• YOUR GOAL
Please copy exactly the lines from the first in the records through the line that contains "KTC Trial Papers", but not the pictures.

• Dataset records

□ □ □ □ □ □ □

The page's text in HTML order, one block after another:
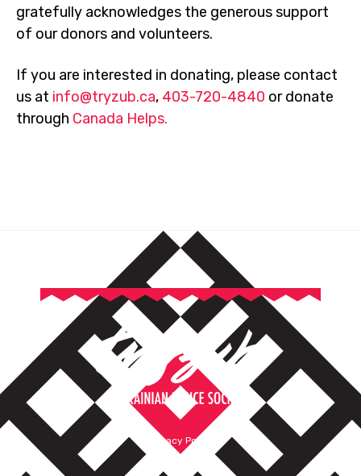
gratefully acknowledges the generous support
of our donors and volunteers.
If you are interested in donating, please contact
us at info@tryzub.ca, 403-720-4840 or donate
through Canada Helps.
Privacy Policy
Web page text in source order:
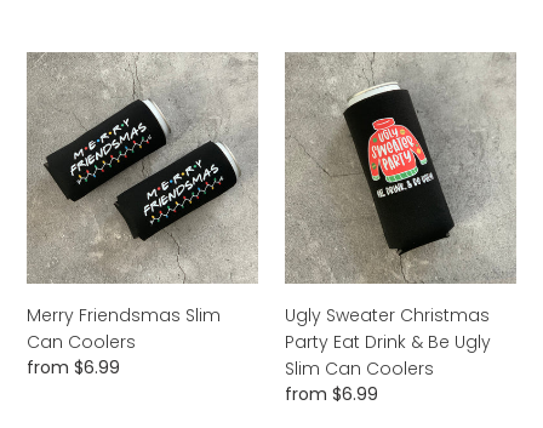
Seltzer
Can
Coolers
Merry
Friendsmas
Slim
Can
Coolers
Merry Friendsmas Slim
Can Coolers
Regular
from $6.99
Ugly
Sweater
Christmas
Party
Eat
Drink
&
Be
Ugly
Slim
Can
Coolers
Ugly Sweater Christmas
Party Eat Drink & Be Ugly
Slim Can Coolers
Regular
from $6.99
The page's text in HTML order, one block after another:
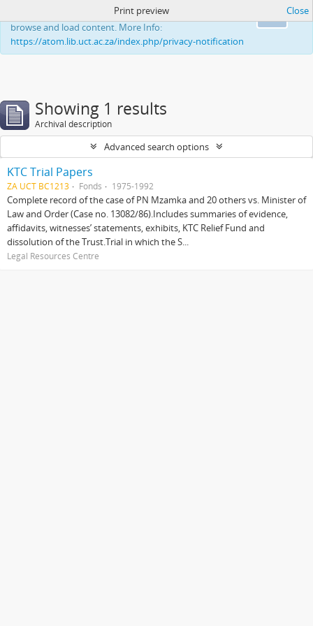
This website uses cookies to enhance your ability to
browse and load content. More Info:
https://atom.lib.uct.ac.za/index.php/privacy-notification
Print preview Close
Showing 1 results
Archival description
Advanced search options
KTC Trial Papers
ZA UCT BC1213 Fonds 1975-1992
Complete record of the case of PN Mzamka and 20 others vs. Minister of
Law and Order (Case no. 13082/86).Includes summaries of evidence,
affidavits, witnesses’ statements, exhibits, KTC Relief Fund and
dissolution of the Trust.Trial in which the S...
Legal Resources Centre
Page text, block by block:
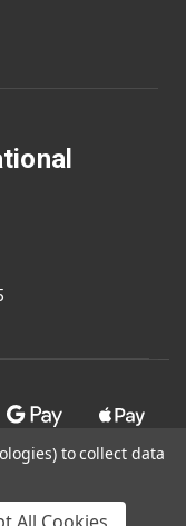
to collect data
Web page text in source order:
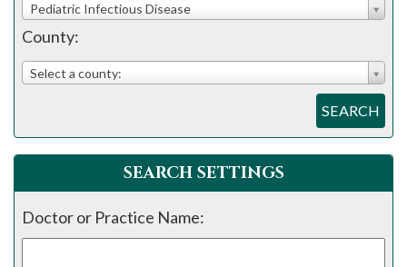
7240
assistance.
Pediatric Infectious Disease
County:
Select a county:
SEARCH
SEARCH SETTINGS
Doctor or Practice Name:
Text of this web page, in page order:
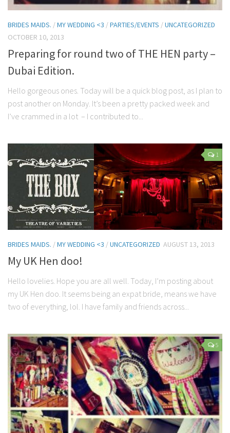
BRIDES MAIDS. /MY WEDDING <3 /PARTIES/EVENTS /UNCATEGORIZED
OCTOBER 10, 2013
Preparing for round two of THE HEN party –
Dubai Edition.
Hello gorgeous ones. Today will be a quick blog post, as I plan to
post another on Monday. It’s been a pretty packed week and
I’ve crammed in a lot – I contributed to...
1
BRIDES MAIDS. /MY WEDDING <3 /UNCATEGORIZED AUGUST 13, 2013
My UK Hen doo!
Hello lovelies. Hope you are all well. Today, I’m posting about
my UK Hen doo. It seems being an expat bride, means we have
two of everything, lol. I have family and friends across...
5
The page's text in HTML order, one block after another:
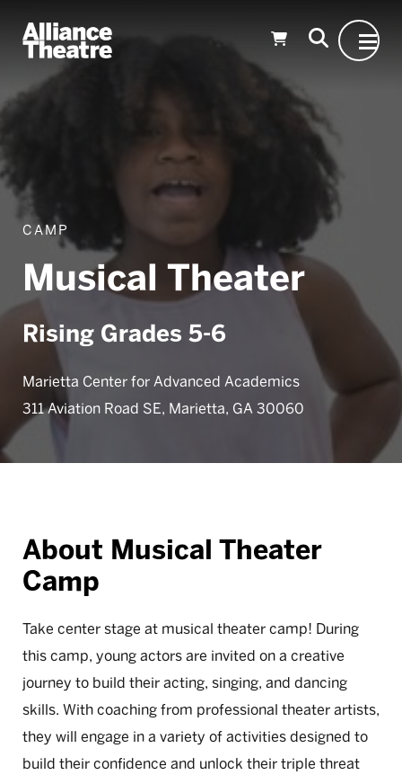
About Musical Theater
Camp
Take center stage at musical theater camp! During
this camp, young actors are invited on a creative
journey to build their acting, singing, and dancing
skills. With coaching from professional theater artists,
they will engage in a variety of activities designed to
build their confidence and unlock their triple threat
CAMP
Musical Theater
Rising Grades 5-6
Marietta Center for Advanced Academics
311 Aviation Road SE, Marietta, GA 30060
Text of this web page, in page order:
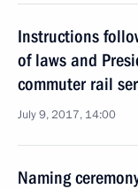
Instructions
of laws and
commuter rail
July 9, 2017, 14:00
Naming
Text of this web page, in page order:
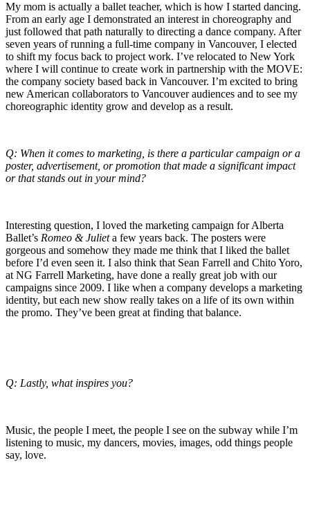
My mom is actually a ballet teacher, which is how I started dancing.
From an early age I demonstrated an interest in choreography and
just followed that path naturally to directing a dance company. After
seven years of running a full-time company in Vancouver, I elected
to shift my focus back to project work. I’ve relocated to New York
where I will continue to create work in partnership with the MOVE:
the company society based back in Vancouver. I’m excited to bring
new American collaborators to Vancouver audiences and to see my
choreographic identity grow and develop as a result.
Q: When it comes to marketing, is there a particular campaign or a
poster, advertisement, or promotion that made a significant impact
or that stands out in your mind?
Interesting question, I loved the marketing campaign for Alberta
Ballet’s Romeo & Julieta few years back. The posters were
gorgeous and somehow they made me think that I liked the ballet
before I’d even seen it. I also think that Sean Farrell and Chito Yoro,
at NG Farrell Marketing, have done a really great job with our
campaigns since 2009. I like when a company develops a marketing
identity, but each new show really takes on a life of its own within
the promo. They’ve been great at finding that balance.
Q: Lastly, what inspires you?
Music, the people I meet, the people I see on the subway while I’m
listening to music, my dancers, movies, images, odd things people
say, love.
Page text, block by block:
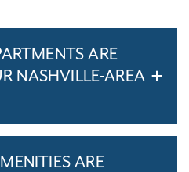
ARE
NASHVILLE-AREA
ARE

□ □ □ □ □ □ □

• OUTPUT OF THE EXERCISE
The page's text in HTML order, one block after another:
gratefully acknowledges the generous support
of our donors and volunteers.
If you are interested in donating, please contact
us at info@tryzub.ca, 403-720-4840 or donate
through Canada Helps.
Privacy Policy
Web page text in source order:
Seltzer
Can
Coolers
Merry
Friendsmas
Slim
Can
Coolers
Merry Friendsmas Slim
Can Coolers
Regular
from $6.99
Ugly
Sweater
Christmas
Party
Eat
Drink
&
Be
Ugly
Slim
Can
Coolers
Ugly Sweater Christmas
Party Eat Drink & Be Ugly
Slim Can Coolers
Regular
from $6.99
The page's text in HTML order, one block after another:
This website uses cookies to enhance your ability to
browse and load content. More Info:
https://atom.lib.uct.ac.za/index.php/privacy-notification
Print preview Close
Showing 1 results
Archival description
Advanced search options
KTC Trial Papers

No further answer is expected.